Weather index transaction is formed of csv form that is easy to express the weather index among the ‘arff’ form and ‘csv’ form which are the representative data forms. Sensory temperature index (F), frostbite index (G), freeze index (H), atmospheric diffusion index (I), heating energy index (T), and pollen index (Y) has different providing term from Meteorological Administration and therefore is excluded from the mining analysis. Second transaction of Table 2 which is T002 means that A3 has a high food poisoning index, B3 has a high putrefaction index. Transaction ID (TID) is formed of T001 to T180. Table 2 shows the weather index transaction.

Table 2 Weather index transaction

User situation information for emerging risk forecast is collected real-time the surrounding temperature and humidity by the GPS location of the user by Zigbee communication [10, 15, 21]. Zigbee communication is the communication that is possible to use in short distance and has low energy consumption amount and the communication distance is extended to maximum of 100 m when installing external antenna which is gives it the advantage of making it possible to simply realize from the system. Zigbee module used for the user data collection has temperature, humidity, illumination, infrared light sensor installed basically and various information collection is possible such as fine dust, body temperature, air pressure, ozone, and etc when installing external module [13, 22]. Modules for Zigbee communication are formed of receiver and transmitter. The surrounding temperature and humidity of the user measured at the transmitter is sent to the receiver and the receiver receives the user information and applies to the monitoring system.

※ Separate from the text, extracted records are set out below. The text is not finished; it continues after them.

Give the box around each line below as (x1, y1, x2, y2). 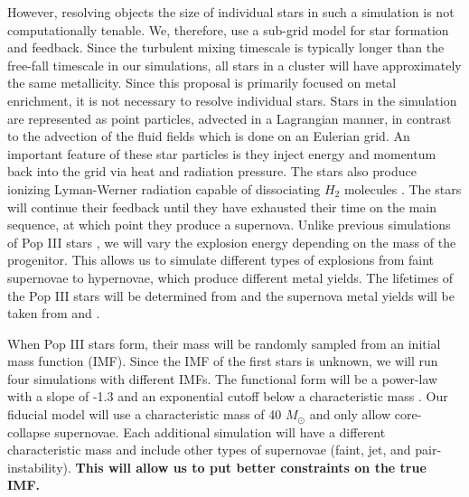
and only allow (309, 405, 391, 424)
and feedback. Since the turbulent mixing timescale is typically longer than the (7, 38, 445, 57)
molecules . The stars (343, 179, 462, 198)
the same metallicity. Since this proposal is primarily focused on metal (7, 73, 397, 92)
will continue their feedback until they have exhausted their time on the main (7, 197, 436, 216)
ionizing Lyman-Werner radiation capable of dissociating (7, 179, 321, 198)
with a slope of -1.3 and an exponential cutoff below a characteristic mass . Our (7, 387, 448, 406)
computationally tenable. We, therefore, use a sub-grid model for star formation (7, 20, 449, 39)
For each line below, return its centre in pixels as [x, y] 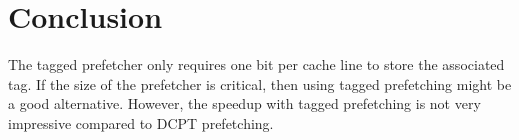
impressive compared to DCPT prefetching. [141, 122]
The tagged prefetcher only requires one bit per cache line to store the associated [256, 64]
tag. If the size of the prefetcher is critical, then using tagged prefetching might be [260, 83]
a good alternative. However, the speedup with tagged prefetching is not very [244, 103]
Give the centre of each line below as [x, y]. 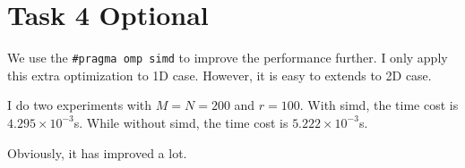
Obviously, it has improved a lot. [97, 152]
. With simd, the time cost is [379, 105]
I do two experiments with [80, 105]
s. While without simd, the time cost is [181, 122]
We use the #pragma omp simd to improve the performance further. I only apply [228, 58]
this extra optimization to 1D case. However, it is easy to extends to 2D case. [220, 75]

3.2 Associative relation analysis of weather index using mining

The associative relative analysis of the weather index uses Apriori algorithm [23,24,25] and Pearson correlation coefficient [8, 10, 26]. Associative relation between the index using algorithm is extracted and the correlation between the index is analyzed by using the Pearson correlation. Apriori algorithm is the big data analysis method extracting associative relation by repeating the process of forming the candidate set as the item that is higher than the minimum support by scanning the transaction and determine the minimum support. Weather index associative relation analysis uses the TANAGRA 1.4.50 Version which is the data mining analysis tool [27]. Apriori algorithm analysis brings out different analysis result by setting minimum support, lift, confidence, maximum itemset and when the lift value is 1 or more it is evaluated as a useful rule and the minimum lift value is set as 1.0 and when the confidence value is 0.75 or more, it is evaluated as the useful rule and the minimum confidence value is set to 0.75 [24]. In case the weather index transaction has set item of 4 or more, the maximum set item is set as 4 as it does not satisfy other options. In case the minimum support is 0.5 or more, there are two rules and analyze by reducing the minimum support per 0.01 from 0.5.

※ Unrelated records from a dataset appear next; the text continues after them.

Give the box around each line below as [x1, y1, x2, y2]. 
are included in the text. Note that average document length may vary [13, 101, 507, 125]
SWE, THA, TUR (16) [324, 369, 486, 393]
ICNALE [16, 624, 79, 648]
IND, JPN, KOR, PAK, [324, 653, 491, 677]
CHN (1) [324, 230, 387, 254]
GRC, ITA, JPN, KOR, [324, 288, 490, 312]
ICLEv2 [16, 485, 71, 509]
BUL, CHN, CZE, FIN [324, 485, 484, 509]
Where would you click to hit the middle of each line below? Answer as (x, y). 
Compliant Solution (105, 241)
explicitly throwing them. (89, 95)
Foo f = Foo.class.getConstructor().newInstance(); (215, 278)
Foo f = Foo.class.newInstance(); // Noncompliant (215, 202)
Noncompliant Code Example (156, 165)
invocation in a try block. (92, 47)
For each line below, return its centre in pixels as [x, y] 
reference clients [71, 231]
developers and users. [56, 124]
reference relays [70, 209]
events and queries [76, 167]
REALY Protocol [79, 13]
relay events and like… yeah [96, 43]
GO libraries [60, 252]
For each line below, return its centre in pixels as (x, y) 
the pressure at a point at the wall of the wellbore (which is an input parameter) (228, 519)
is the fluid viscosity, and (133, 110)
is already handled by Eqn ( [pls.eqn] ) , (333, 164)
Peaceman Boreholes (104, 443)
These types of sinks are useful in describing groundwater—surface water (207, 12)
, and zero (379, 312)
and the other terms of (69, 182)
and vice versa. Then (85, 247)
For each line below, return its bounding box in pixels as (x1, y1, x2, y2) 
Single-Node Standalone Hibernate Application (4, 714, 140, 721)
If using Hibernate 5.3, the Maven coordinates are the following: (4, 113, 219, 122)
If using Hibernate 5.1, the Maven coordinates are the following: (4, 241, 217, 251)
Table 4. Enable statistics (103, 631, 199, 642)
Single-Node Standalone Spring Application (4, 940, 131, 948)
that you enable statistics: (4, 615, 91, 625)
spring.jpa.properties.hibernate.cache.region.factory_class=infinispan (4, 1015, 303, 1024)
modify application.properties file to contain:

As the result of Apriori algorithm, the lift and confidence showed to be excellent in all section while the minimum support value drastically increases its number of rules from 98 to 705 when it is 0.48 or less, the minimum support is to be set 0.49. Table 3 shows Apriori algorithm mining analysis result by the minimum support.

Table 3 Apriori algorithm mining analysis result by the minimum support

Result of weather index analysis using Apriori algorithm is shown on Table 4. TID 1 of Table 4, if the antecedent is ‘Q2 = Q2’ and consequent is ‘R2 = R2’, it means that is the present weather index Q is step 2 (general), it means that weather index R will show to be step 2 (general). Table 4 shows the weather index analysis result when the minimum support is 0.49.

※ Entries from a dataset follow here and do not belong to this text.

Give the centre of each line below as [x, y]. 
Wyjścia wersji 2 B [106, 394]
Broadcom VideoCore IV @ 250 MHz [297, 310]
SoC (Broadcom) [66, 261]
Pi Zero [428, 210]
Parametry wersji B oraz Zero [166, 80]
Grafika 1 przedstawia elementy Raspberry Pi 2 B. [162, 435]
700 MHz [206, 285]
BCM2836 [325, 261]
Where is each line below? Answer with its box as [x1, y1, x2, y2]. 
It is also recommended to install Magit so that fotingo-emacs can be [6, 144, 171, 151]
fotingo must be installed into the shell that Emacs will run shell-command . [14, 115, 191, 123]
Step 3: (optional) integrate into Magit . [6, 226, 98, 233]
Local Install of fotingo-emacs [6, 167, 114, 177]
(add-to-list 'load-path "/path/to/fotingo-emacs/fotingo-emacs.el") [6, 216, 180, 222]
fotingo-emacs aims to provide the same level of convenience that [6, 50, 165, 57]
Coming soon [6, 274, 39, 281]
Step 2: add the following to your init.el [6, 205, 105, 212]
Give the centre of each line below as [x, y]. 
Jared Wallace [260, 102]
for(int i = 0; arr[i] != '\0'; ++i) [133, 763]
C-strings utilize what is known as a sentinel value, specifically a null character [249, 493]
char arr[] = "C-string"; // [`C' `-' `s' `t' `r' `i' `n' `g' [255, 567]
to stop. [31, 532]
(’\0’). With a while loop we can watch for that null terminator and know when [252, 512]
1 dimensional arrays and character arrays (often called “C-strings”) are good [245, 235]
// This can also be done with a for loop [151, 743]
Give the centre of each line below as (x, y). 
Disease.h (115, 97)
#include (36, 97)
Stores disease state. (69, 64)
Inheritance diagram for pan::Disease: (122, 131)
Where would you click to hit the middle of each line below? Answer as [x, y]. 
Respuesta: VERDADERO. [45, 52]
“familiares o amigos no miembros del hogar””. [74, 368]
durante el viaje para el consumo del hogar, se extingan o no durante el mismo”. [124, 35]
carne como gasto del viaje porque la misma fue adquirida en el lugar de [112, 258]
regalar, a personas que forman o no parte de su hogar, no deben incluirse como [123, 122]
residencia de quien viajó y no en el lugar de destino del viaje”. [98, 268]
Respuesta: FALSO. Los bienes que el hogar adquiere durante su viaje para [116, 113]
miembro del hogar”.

Table 4 Weather index mining analysis result when the minimum support is 0.49

Correlation analysis is the method of looking for rule between variables by analyzing the similarity between the variables. By analyzing what kind of correlation the variables that occur simultaneously has on each other and the extent of correlation is showed in numbers. There is Pearson correlation coefficient and Spearman rank-order correlation coefficient as the representative coefficients between the two variables [13, 28]. Pearson correlation shows the linear relationship between the two variables and the correlation coefficient is shown as p. The correlation calculates by using covariance and has the independence where correlation does not change even though the two variables are regularly changed using the four fundamental arithmetic operations. Correlation coefficient p has the value from –1.0 to +1.0. This has the strength and direction and means they have same direction and similar as it gets closer to +1. If the correlation between the two variables gets closer to –1, it means their direction is different and has the opposite tendency. In case the correlation value is 0, it means that there is no relationship between the two variables. Equation (1) shows the formula of the Pearson correlation coefficient. In Eq. (1), p means correlation coefficient, Cov covariance, X and Y variables [28].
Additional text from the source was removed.